Московский душегуб - Страница 67
– Предложение такое, – сказал Алеша. – Я твою школу покупаю и дарю тебе. А ты говоришь, где Наста прячется.
– Торгаш, – брезгливо процедила Тина. – Вот это и есть твое истинное нутро. Нечего было притворяться.
– Кем же я притворялся?
– Ну как же! Романтический герой в духе средневековья. Тайный мститель. Зеро. Робин Гуд. Это ты бедной Настеньке можешь втирать очки, я-то тебя всегда видела насквозь.
– Ты – да! Ты – великий психолог.
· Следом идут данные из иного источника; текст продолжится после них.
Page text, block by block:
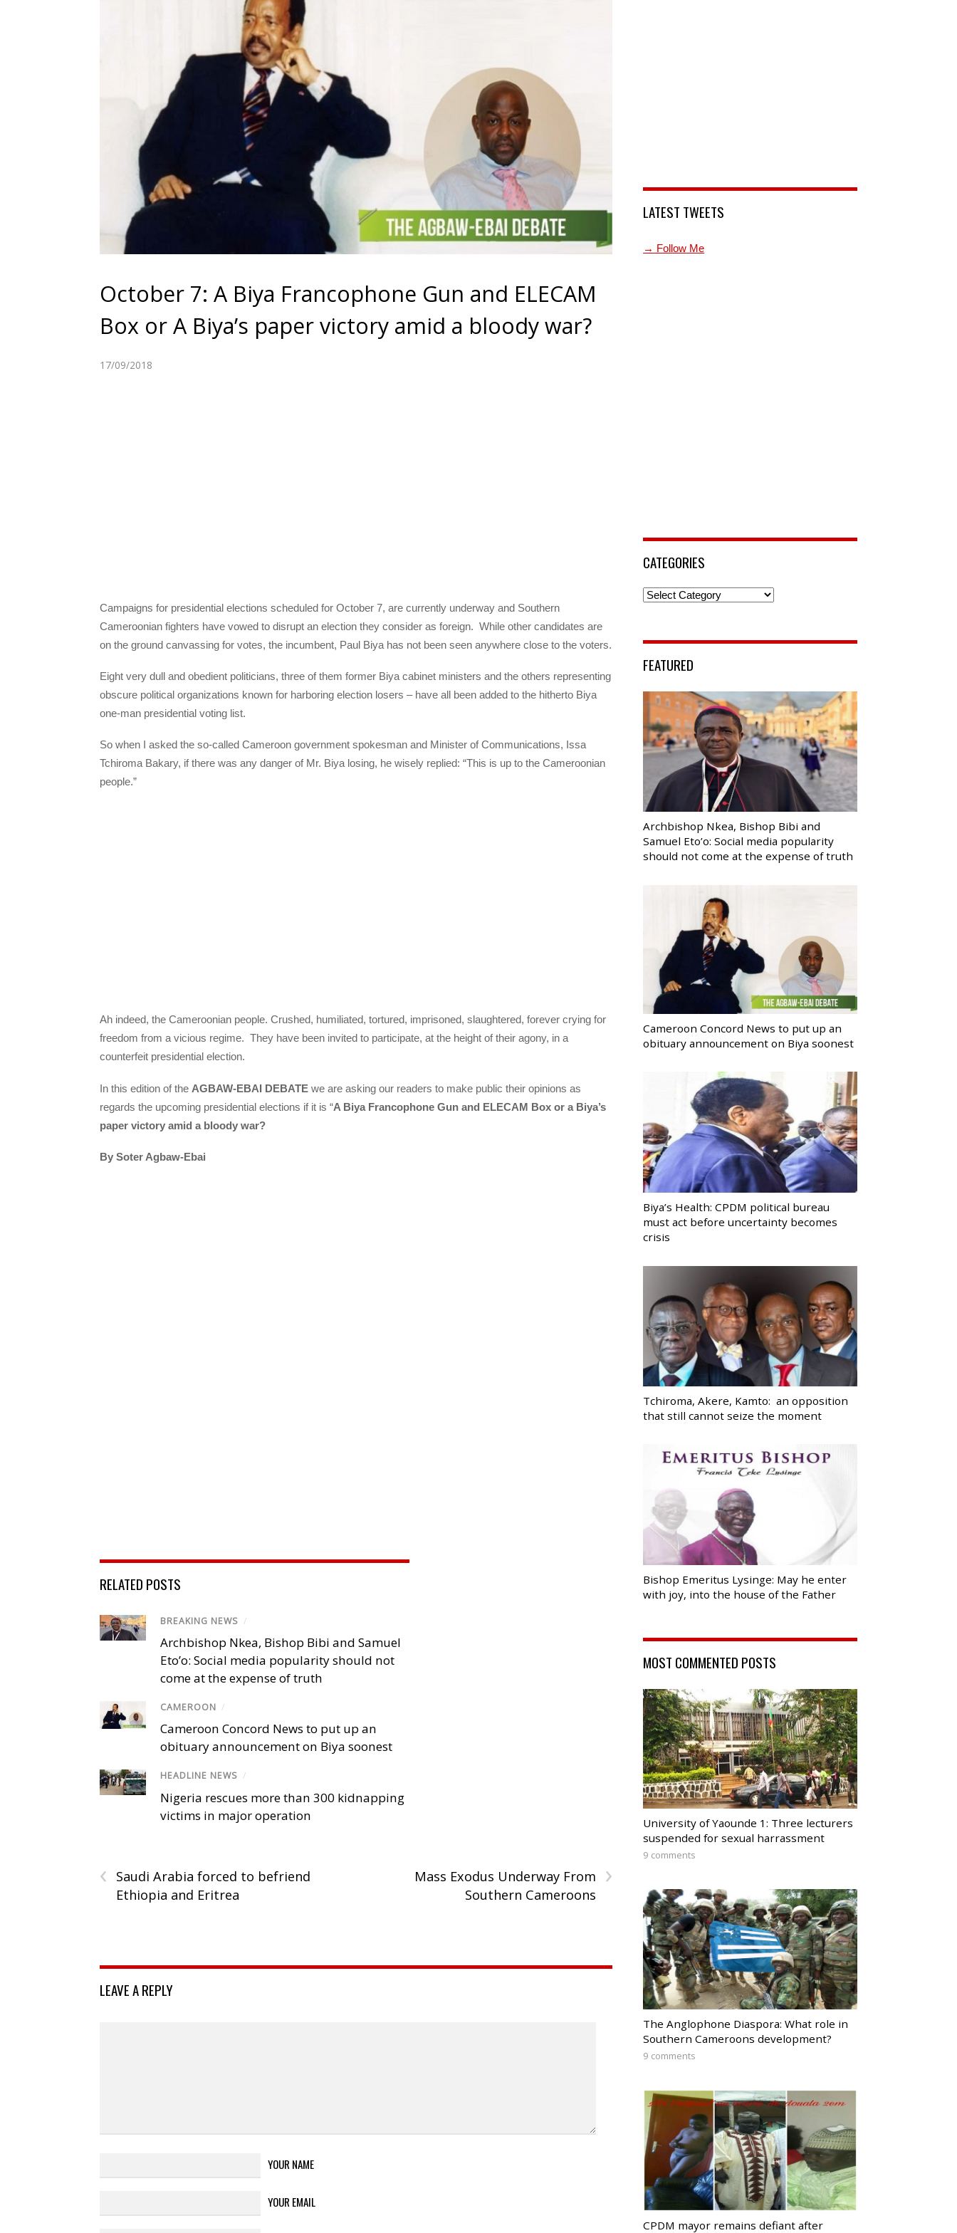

Потому, наверное, и живешь без мужика. Все мужчины грязные самцы, верно? Не удивлюсь, если окажешься девушкой.
– Убирайся!
Алеша достал из настенного шкафчика чашку и заварной чайник, а из холодильника масло и сыр.
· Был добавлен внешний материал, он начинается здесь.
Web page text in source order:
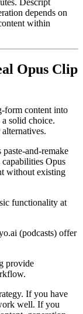
depends on
within
Opus Clip
form content into
solid choice.
and-remake
Opus
without existing
functionality at
(podcasts) offer
provide
If you have
well. If you
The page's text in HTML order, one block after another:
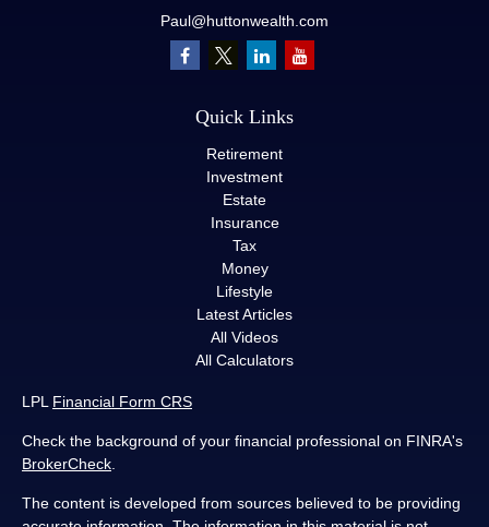
Paul@huttonwealth.com
Quick Links
Retirement
Investment
Estate
Insurance
Tax
Money
Lifestyle
Latest Articles
All Videos
All Calculators
LPL Financial Form CRS
Check the background of your financial professional on FINRA's
BrokerCheck
The content is developed from sources believed to be providing
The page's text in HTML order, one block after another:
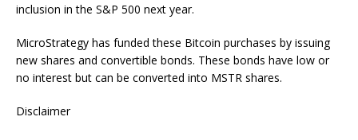
inclusion in the S&P 500 next year.
MicroStrategy has funded these Bitcoin purchases by issuing
new shares and convertible bonds. These bonds have low or
no interest but can be converted into MSTR shares.
Disclaimer
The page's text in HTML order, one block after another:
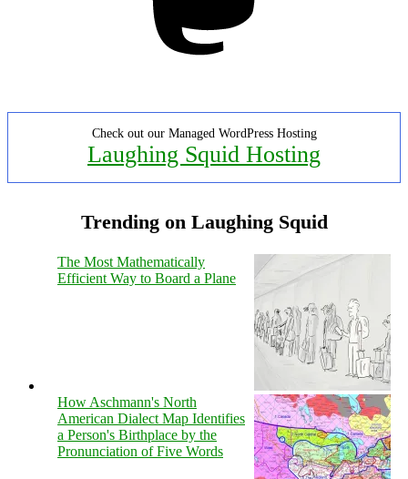
Check out our Managed WordPress Hosting
Laughing Squid Hosting
Trending on Laughing Squid
The Most Mathematically
Efficient Way to Board a Plane
How Aschmann's North
American Dialect Map Identifies
a Person's Birthplace by the
Pronunciation of Five Words
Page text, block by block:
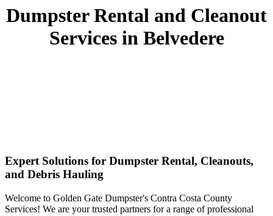
Dumpster Rental and Cleanout
Services in Belvedere
Expert Solutions for Dumpster Rental, Cleanouts,
and Debris Hauling
Welcome to Golden Gate Dumpster's Contra Costa County
Services! We are your trusted partners for a range of professional
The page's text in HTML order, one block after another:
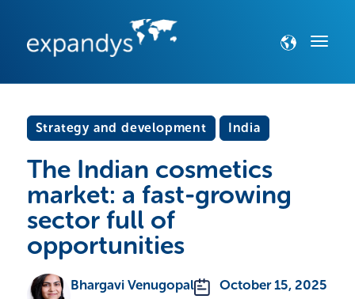
Strategy and development India
The Indian cosmetics
market: a fast-growing
sector full of
opportunities
Bhargavi Venugopal
October 15, 2025

– Хлеб-то хоть у тебя есть?
– На каком основании ты тут хозяйничаешь?
– Не надо, Тина. Я не ссориться приехал.
Он поднял глаза, и она увидела в них что-то такое, что заставило ее опуститься на стул. Алеша и ей дал чашку и свежий чай заварил из пачки цейлонского.
– Я не знаю, где Настя, – сказала она.
– Не правда. Ты знаешь. Или догадываешься.
– Хорошо. Может быть, догадываюсь. Но почему я должна тебе говорить, если она сама не захотела. Алеша, она ушла от тебя. Это самый разумный ее поступок за последние три года.
– Она не может уйти.
– Почему?
– Мы же любим друг друга.
Он ожидал, что Тина хотя бы улыбнется после такого признания, но вместо этого она достала с окна из-за шторки пакет с хлебом и начала готовить бутерброды.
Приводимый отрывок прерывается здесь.